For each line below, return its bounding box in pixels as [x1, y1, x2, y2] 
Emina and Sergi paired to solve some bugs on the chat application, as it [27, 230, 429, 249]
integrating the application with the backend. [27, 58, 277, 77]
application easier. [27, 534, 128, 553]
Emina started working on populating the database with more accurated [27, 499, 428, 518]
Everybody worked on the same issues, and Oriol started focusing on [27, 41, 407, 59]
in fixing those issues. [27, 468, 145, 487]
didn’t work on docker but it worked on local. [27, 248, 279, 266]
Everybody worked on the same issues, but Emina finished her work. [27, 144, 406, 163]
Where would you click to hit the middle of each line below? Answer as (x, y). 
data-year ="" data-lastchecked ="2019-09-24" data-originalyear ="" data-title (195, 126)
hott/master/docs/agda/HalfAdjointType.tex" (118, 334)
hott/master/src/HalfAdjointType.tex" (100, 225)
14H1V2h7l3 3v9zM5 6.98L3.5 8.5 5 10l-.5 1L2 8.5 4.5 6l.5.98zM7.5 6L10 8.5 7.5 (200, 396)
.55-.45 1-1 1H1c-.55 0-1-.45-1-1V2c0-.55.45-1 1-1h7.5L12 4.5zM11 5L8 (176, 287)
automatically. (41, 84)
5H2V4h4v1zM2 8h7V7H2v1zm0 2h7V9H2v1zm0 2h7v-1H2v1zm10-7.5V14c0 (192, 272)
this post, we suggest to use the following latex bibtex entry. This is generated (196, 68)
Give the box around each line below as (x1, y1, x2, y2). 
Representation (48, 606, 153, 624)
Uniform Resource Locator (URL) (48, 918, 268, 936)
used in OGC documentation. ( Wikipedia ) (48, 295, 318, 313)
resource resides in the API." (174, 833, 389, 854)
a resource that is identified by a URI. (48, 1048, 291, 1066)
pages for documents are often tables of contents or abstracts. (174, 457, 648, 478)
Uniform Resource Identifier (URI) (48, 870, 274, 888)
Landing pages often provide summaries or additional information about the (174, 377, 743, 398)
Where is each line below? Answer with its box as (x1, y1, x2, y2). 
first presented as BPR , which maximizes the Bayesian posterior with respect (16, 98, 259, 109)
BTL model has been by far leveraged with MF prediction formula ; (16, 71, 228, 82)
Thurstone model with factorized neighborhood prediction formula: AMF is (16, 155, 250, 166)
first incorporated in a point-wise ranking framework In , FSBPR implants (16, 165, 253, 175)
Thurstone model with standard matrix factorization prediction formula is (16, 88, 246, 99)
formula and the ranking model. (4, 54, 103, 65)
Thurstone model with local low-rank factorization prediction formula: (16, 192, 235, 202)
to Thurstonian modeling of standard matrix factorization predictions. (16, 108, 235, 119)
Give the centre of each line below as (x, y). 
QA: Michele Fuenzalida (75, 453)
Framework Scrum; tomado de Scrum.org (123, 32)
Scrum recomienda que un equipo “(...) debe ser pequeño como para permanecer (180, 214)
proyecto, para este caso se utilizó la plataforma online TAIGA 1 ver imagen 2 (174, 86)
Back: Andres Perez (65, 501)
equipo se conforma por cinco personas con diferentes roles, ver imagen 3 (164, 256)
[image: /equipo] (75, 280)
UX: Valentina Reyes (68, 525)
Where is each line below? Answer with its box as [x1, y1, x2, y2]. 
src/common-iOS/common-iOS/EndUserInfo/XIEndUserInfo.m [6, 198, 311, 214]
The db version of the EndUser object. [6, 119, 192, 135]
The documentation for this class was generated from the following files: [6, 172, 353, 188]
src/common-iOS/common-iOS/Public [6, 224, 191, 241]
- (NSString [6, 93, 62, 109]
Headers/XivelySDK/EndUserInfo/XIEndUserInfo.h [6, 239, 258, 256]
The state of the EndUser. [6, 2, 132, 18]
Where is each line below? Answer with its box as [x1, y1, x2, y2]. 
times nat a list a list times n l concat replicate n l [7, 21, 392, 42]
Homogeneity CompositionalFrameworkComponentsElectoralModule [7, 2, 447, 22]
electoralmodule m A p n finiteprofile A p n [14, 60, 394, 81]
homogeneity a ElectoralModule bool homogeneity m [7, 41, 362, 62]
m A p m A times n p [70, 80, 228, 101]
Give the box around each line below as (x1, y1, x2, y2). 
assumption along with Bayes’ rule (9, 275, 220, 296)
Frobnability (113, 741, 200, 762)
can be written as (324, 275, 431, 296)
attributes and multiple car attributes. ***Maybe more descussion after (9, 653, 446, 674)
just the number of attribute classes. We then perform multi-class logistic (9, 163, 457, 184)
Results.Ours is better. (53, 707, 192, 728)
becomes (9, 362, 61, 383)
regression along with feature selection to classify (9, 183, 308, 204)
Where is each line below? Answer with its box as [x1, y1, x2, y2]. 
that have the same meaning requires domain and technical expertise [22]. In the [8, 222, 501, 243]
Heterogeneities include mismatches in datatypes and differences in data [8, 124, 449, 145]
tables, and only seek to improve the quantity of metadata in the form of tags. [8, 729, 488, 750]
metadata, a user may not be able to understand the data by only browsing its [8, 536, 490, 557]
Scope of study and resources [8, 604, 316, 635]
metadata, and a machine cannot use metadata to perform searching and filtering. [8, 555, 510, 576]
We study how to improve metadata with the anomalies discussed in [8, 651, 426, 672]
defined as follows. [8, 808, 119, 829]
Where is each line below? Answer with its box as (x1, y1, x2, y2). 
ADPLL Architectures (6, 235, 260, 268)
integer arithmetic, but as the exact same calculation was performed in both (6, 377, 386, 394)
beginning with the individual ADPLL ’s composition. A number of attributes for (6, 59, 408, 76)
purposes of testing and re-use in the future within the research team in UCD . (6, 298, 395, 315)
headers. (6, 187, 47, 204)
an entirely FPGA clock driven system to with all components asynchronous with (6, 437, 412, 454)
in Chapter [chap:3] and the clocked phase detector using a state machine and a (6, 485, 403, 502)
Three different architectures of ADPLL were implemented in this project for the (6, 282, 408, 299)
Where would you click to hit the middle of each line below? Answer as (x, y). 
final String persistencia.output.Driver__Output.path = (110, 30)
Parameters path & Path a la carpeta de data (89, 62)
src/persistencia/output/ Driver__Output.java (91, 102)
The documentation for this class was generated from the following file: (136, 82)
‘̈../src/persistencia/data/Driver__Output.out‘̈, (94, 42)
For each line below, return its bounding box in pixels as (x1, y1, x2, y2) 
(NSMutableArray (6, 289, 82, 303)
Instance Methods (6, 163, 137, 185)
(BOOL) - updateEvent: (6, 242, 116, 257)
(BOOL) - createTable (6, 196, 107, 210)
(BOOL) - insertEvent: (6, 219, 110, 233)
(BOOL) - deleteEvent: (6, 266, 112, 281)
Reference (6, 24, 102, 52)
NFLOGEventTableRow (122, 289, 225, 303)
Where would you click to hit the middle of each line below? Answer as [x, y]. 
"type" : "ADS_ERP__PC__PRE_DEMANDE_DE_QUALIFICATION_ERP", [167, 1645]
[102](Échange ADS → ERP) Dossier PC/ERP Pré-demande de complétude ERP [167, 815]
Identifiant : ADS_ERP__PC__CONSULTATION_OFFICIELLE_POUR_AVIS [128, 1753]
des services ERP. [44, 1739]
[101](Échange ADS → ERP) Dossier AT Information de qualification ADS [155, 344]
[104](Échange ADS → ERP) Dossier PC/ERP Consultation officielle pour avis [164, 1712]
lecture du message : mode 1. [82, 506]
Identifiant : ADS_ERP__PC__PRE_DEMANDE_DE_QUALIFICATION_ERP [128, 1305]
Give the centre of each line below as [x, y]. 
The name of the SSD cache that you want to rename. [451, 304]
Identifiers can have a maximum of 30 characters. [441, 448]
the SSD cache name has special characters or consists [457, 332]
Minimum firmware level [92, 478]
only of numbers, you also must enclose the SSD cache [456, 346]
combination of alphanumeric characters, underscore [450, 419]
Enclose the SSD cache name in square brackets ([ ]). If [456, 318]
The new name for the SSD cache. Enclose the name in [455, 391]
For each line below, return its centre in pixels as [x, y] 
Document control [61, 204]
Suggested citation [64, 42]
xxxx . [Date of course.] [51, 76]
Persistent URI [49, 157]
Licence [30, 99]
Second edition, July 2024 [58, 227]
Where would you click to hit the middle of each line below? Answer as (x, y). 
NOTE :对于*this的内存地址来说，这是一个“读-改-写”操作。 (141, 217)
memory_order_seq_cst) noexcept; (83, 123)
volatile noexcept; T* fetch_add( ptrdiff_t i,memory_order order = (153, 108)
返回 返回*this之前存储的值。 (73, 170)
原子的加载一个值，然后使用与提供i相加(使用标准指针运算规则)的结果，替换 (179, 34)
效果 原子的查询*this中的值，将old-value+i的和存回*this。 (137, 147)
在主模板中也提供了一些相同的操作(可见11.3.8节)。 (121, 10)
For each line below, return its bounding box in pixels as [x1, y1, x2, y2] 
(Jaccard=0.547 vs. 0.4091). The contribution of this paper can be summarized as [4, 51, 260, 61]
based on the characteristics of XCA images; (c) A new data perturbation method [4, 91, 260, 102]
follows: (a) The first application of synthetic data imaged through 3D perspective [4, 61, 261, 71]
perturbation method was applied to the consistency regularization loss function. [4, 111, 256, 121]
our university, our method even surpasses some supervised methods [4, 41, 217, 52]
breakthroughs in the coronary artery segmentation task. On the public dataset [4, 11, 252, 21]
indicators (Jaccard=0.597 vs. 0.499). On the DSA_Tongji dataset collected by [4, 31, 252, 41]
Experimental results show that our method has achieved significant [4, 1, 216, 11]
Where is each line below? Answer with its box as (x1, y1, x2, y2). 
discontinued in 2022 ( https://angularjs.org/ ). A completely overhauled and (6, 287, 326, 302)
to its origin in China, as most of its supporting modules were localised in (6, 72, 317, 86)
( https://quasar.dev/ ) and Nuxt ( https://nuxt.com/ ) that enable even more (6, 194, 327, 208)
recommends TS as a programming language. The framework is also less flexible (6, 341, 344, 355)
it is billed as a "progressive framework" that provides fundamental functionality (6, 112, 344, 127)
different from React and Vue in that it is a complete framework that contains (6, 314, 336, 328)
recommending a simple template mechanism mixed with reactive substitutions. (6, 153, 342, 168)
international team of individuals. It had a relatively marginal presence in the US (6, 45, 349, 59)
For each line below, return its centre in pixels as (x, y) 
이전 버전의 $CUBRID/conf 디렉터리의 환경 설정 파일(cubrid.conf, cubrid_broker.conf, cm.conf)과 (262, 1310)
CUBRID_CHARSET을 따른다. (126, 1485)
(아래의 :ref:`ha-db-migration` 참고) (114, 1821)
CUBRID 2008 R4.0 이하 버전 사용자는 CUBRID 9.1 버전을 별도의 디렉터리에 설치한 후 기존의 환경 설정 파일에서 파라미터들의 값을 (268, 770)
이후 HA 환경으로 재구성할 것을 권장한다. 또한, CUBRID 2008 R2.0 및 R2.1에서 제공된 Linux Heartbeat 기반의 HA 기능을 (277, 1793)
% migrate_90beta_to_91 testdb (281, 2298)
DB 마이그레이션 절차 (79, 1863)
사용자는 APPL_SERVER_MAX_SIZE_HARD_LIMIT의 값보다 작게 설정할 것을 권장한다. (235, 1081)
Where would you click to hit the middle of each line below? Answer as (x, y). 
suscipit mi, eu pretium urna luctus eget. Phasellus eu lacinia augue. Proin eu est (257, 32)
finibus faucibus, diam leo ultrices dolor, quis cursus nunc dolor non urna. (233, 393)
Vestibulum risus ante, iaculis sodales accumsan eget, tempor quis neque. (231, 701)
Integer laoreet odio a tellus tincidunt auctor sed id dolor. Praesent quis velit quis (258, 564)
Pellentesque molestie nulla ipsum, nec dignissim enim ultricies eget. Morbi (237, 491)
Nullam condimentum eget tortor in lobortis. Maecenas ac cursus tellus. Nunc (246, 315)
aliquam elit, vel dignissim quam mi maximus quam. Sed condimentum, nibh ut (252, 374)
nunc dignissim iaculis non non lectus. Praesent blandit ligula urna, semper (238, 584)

TASK INSTRUCTIONS: Write down only the closing run of lines: the one containing "DB 마이그레이션 절차 (79, 1863)" and every line after it to the end of the entries, exactly.

ANSWER SPACE:
DB 마이그레이션 절차 (79, 1863)
사용자는 APPL_SERVER_MAX_SIZE_HARD_LIMIT의 값보다 작게 설정할 것을 권장한다. (235, 1081)
Where would you click to hit the middle of each line below? Answer as (x, y). 
suscipit mi, eu pretium urna luctus eget. Phasellus eu lacinia augue. Proin eu est (257, 32)
finibus faucibus, diam leo ultrices dolor, quis cursus nunc dolor non urna. (233, 393)
Vestibulum risus ante, iaculis sodales accumsan eget, tempor quis neque. (231, 701)
Integer laoreet odio a tellus tincidunt auctor sed id dolor. Praesent quis velit quis (258, 564)
Pellentesque molestie nulla ipsum, nec dignissim enim ultricies eget. Morbi (237, 491)
Nullam condimentum eget tortor in lobortis. Maecenas ac cursus tellus. Nunc (246, 315)
aliquam elit, vel dignissim quam mi maximus quam. Sed condimentum, nibh ut (252, 374)
nunc dignissim iaculis non non lectus. Praesent blandit ligula urna, semper (238, 584)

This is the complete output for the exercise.